An hour and a half later, finally released from our misery, we were soon captivated back in the Old Town by the incredible outdoor entertainment. An entire street is closed off and crammed with an abundance of punters and performers - juggling and acrobatic acts, human statues, magicians, and the like. Also making the rounds were the theatrical 'walking advertisements', groups of actors performing sequences from their productions as an enticement to pay up to see the full goods.

We tore ourselves away to queue for the much talked about Shopping and F***ing, or just 'Shopping!' as the timid stewards shouted out. The play was well acted by the five cast members but contained a bit too much superfluous sex for our liking. Leaving a bit to the imagination might have been more effective.

After the play, we found a bargain place for dinner. Hendersons, a vegetarian restaurant, situated near the Assembly Rooms have a wide choice of wholesome foods such as lasagne, pasta, moussaka and salads. Dinner for two including salad, a pot of tea and drinks came to just £10.00.

Once again, we were lured back to the Old Town to watch the street entertainment. Have I mentioned how marvellous it is? This is one of the most excellent aspects of the Fringe and you don't even need to pay to take part. Just have a coffee in a street café and enjoy the passing spectacle. Seeing these 'tasters' is also a great way to decide what you pay to see the following day. We were fortunate in this instance to catch the cast of DIY Musicals performing some of their songs and dances - a great pull for many punters. Further along the road there was a Spice Girl wannabe dance troupe called Nice Girls. Decked out in brightly coloured plastic dresses and trousers with bikini tops, they attracted a highly vocal following.

At 11:30pm, we moved on to the Courtyard to see a clever cabaret ensemble called The River Merchant's Wife. The performance encompassed mime, dance, song, poetry and story-telling. The atmosphere also added to this sensual, theatrical experience. Our 'seats' were perched atop bales of hay in an outside courtyard surrounded by burning joss sticks. We could still smell the hay-and-joss concoction later in our sleep.

Day Three - Wednesday

Our last morning was eaten into by a new luggage ordeal - checking out of the hotel and getting our bags to the airport. Despite this, we did manage to see another enjoyable Short Story reading.
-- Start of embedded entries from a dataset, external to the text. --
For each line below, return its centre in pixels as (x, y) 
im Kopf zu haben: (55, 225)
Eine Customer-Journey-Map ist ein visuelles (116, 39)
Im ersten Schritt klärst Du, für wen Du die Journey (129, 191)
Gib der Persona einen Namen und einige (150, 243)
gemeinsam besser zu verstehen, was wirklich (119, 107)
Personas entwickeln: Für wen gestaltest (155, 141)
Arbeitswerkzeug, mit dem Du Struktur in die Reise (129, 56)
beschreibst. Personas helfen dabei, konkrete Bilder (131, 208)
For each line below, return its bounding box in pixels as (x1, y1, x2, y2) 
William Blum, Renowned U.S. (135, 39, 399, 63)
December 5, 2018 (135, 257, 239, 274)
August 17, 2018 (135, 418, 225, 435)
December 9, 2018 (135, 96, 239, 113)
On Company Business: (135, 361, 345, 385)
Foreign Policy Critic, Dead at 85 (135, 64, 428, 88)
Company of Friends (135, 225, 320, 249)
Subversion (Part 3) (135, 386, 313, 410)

In the afternoon, suffering slightly from spectator fatigue, we decided to play tourists for awhile. One of the greatest aspects about this festival is the city that plays host to it. What better setting to spend a few days' break but beautiful Edinburgh? There is so much to see and do here in addition to the festival activities. As usual, we were pressed for time so we limited our tourist run to grand-daddy attraction, Edinburgh Castle. For an entry fee of £5.50, you gain access to the castle and all its grounds as well as a choice of free audio or guided tours. We found the audio tour, available in several languages, quite adequate on its own, with plenty of history and commentary.
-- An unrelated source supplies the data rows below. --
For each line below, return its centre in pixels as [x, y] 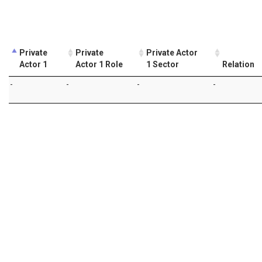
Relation [238, 64]
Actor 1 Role [99, 64]
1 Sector [163, 64]
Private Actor [172, 52]
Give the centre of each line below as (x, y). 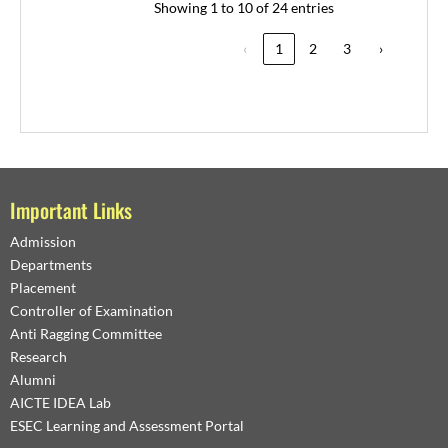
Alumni (33, 379)
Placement (43, 287)
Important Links (71, 209)
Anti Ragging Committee (86, 333)
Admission (43, 241)
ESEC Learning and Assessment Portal (127, 425)
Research (38, 356)
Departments (51, 264)

Edinburgh Castle is really absorbing - it absorbed five hours of our day alone! During that time, we also managed to visit the Scottish War Museum and the Scottish Crown Jewels, housed on site. And we left feeling much better educated about Scotland and the city that plays host to the 'world's largest arts festival'. A very pleasant and informative way to spend our last hours in Edinburgh before dashing off to the airport to catch our plane and a much needed nap!